Avoid identity theft against the elderly

Between 2006 and 2010, the identities of more than 2 million parents were stolen by a younger family member, according to a recent study.

Laws in most states add extra penalties to identity theft charges when the victim is a senior adult, and senators Amy Klobuchar (D-MN) and Bill Nelson (D-FL) introduced legislation last week to protect seniors from fraud by court-appointed guardians and conservators.

The typical scenario in this type of theft is when an adult child starts helping an elderly parent with his or her finances. The sad part is that the crime can go unnoticed for long periods of time, because the elderly don’t check their credit reports as frequently as their younger counterparts.

And even when the theft is reported, it’s often reported to the person in charge of the senior’s finances – not the senior. If the person told about the theft is the one doing the stealing, the theft could go on indefinitely, and with no consequences to the thief.

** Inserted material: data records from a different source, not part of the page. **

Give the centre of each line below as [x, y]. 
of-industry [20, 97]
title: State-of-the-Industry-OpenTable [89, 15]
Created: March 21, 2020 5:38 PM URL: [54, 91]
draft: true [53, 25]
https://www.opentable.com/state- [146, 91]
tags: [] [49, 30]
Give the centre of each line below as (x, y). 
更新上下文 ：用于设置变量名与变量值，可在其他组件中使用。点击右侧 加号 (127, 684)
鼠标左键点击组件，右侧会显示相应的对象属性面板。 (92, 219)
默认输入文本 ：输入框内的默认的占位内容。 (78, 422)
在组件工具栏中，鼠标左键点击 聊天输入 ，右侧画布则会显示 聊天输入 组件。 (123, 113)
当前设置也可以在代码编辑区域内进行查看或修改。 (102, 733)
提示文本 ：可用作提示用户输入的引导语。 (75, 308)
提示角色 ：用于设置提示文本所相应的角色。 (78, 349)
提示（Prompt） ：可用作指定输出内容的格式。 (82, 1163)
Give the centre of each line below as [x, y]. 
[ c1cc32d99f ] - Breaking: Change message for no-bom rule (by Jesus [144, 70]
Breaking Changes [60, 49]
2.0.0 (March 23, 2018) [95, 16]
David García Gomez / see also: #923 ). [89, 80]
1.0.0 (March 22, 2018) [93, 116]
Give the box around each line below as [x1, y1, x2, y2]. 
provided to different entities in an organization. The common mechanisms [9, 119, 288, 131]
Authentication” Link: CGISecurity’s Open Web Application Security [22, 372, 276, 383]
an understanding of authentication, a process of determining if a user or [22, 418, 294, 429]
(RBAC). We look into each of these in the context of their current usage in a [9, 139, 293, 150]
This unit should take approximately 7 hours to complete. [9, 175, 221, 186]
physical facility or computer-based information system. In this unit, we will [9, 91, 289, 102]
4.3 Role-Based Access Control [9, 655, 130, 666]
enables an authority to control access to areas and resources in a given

To avoid identity theft of this nature, two people should review all transactions of the elderly family member – one should be an independent person, like an attorney or accountant. This will help to safeguard both when a relative is given signatory authority for financial accounts or has durable power of attorney, and to make sure the parent is preyed on by anyone else.

Senior adults should also pay close attention to their bank and credit card statements, as well as their credit reports. Look for fraudulent or incorrect entries. If the elderly person is unable to do so, a trusted person should take care of it and report to the senior.